- How to complete this task -
For the data below, report how many lines contain the string "building" and write nothing more.
===
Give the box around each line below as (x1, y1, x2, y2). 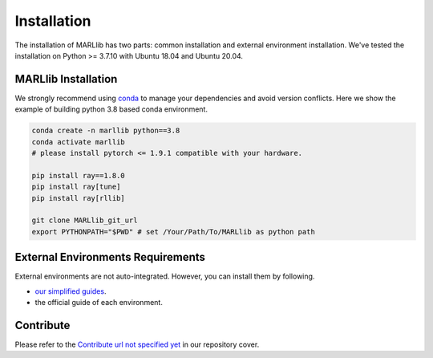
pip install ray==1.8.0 (31, 171, 126, 180)
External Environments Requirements (14, 250, 206, 264)
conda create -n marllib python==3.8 (31, 126, 180, 136)
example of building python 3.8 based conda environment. (14, 104, 208, 114)
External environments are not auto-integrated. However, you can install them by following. (14, 271, 315, 281)
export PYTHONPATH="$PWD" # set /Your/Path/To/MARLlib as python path (31, 227, 316, 236)
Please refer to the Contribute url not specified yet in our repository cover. (14, 340, 260, 349)
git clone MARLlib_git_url (31, 216, 138, 225)
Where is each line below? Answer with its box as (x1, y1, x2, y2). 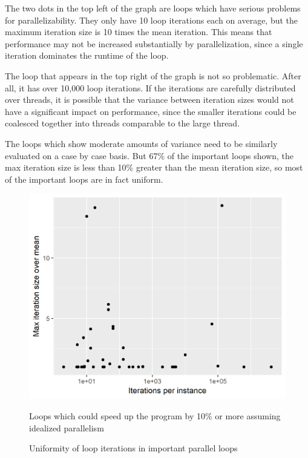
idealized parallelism (29, 421, 104, 434)
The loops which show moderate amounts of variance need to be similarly (5, 137, 278, 149)
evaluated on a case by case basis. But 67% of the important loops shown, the (5, 149, 294, 162)
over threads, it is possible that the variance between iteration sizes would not (5, 93, 294, 106)
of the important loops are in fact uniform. (5, 172, 163, 185)
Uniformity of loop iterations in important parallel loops (29, 442, 238, 454)
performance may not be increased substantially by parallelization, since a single (5, 37, 303, 50)
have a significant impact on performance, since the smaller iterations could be (5, 105, 297, 117)
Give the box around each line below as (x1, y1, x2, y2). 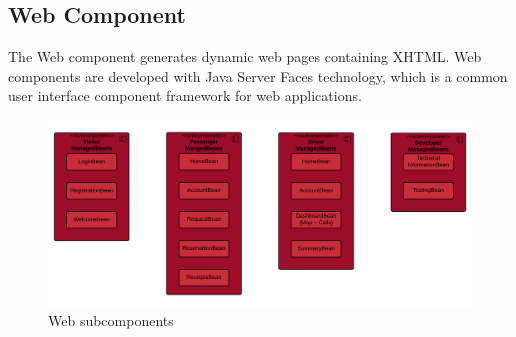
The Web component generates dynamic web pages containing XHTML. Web (8, 46, 482, 67)
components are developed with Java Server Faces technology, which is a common (8, 65, 508, 86)
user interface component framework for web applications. (8, 85, 362, 106)
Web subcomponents (48, 310, 174, 331)
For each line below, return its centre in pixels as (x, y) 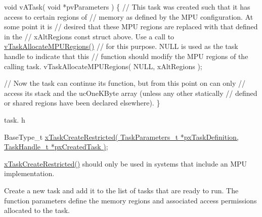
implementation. (29, 173)
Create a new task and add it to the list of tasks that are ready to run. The (121, 190)
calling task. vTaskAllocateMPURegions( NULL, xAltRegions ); (103, 66)
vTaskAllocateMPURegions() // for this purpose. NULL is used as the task (121, 46)
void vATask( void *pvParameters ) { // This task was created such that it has (127, 7)
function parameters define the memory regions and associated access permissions (130, 200)
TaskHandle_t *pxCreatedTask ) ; (56, 147)
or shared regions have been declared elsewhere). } (82, 103)
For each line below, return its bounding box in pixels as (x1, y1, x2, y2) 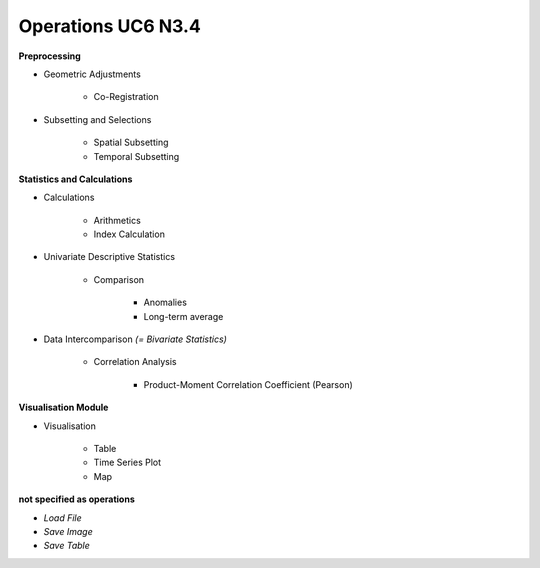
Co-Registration (93, 91, 159, 103)
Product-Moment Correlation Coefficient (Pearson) (143, 378, 354, 390)
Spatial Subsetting (93, 136, 169, 149)
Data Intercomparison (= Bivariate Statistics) (43, 333, 227, 345)
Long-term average (143, 310, 224, 322)
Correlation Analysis (93, 356, 177, 368)
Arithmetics (93, 214, 142, 226)
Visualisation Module (18, 401, 109, 414)
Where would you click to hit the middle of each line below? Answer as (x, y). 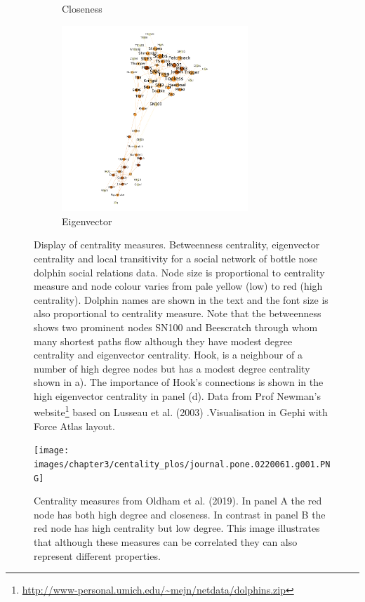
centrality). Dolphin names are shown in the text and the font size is (181, 299)
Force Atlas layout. (74, 426)
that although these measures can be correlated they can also (166, 542)
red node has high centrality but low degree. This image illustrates (177, 528)
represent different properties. (97, 555)
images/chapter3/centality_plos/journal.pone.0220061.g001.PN (182, 464)
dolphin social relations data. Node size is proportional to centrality (179, 272)
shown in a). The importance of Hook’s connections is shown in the (179, 382)
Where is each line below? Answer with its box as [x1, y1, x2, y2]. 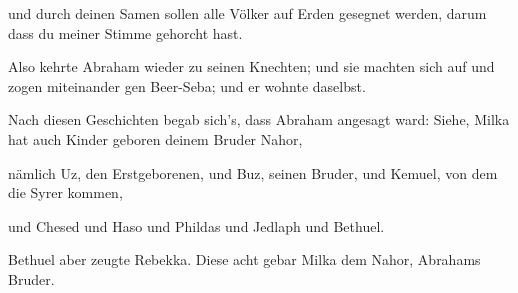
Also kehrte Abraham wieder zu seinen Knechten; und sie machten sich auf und [8, 56, 495, 77]
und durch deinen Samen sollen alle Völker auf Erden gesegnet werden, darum [8, 3, 487, 23]
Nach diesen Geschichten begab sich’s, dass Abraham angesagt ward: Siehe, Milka [8, 109, 510, 130]
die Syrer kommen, [8, 182, 123, 203]
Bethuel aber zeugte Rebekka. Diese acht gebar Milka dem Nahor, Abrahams [8, 249, 481, 270]
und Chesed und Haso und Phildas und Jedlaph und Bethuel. [8, 215, 385, 236]
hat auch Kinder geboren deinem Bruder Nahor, [8, 128, 303, 149]
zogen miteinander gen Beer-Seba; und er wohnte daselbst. [8, 75, 366, 96]
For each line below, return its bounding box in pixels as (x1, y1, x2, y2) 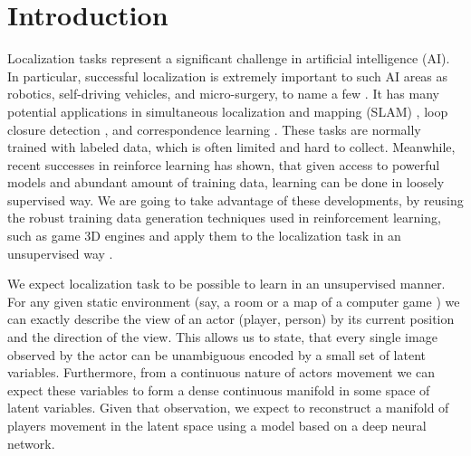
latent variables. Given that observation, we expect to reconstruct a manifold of (7, 398, 449, 417)
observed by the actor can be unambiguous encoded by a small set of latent (7, 345, 426, 364)
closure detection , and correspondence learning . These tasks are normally (7, 119, 421, 138)
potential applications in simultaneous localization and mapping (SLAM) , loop (7, 101, 448, 120)
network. (7, 433, 55, 452)
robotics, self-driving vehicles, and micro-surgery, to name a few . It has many (7, 84, 439, 103)
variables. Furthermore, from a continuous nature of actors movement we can (7, 363, 436, 382)
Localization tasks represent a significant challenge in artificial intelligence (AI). (7, 49, 450, 68)
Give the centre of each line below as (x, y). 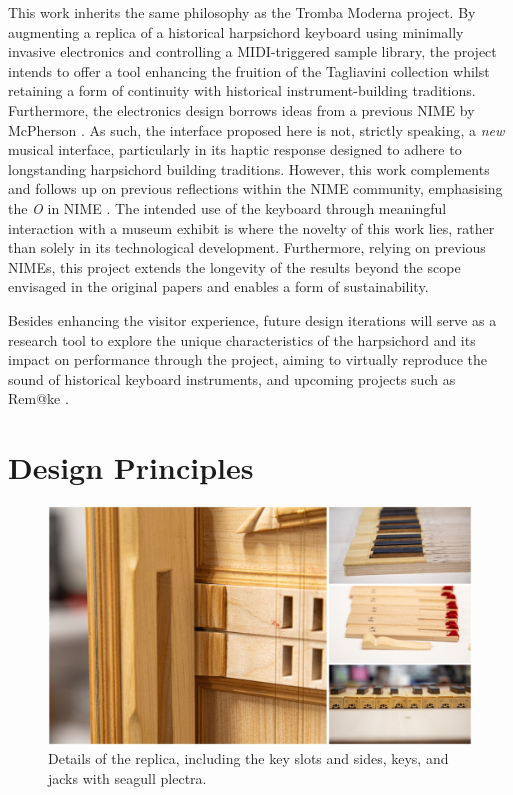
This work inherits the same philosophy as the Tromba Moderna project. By (242, 12)
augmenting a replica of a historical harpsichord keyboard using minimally (236, 31)
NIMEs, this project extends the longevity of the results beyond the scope (234, 266)
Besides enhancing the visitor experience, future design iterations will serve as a (252, 319)
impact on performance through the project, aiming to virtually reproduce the (248, 359)
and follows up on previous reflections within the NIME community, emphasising (255, 188)
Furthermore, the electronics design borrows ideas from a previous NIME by (241, 109)
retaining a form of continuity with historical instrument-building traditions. (242, 90)
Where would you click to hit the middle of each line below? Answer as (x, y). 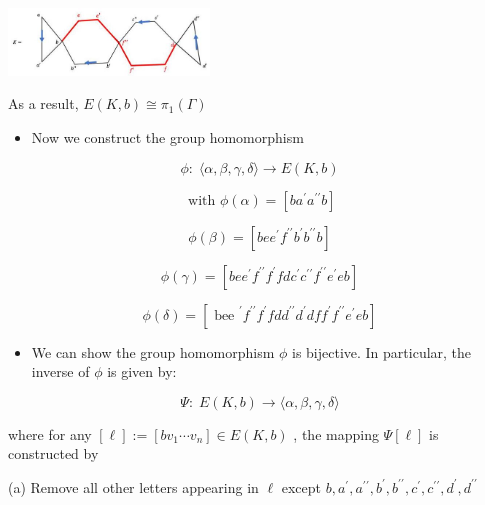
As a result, (43, 103)
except (301, 486)
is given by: (142, 371)
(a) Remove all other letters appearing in (133, 486)
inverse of (60, 371)
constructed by (53, 453)
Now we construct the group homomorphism (167, 136)
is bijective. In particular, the (381, 351)
===
- Exercise output -
2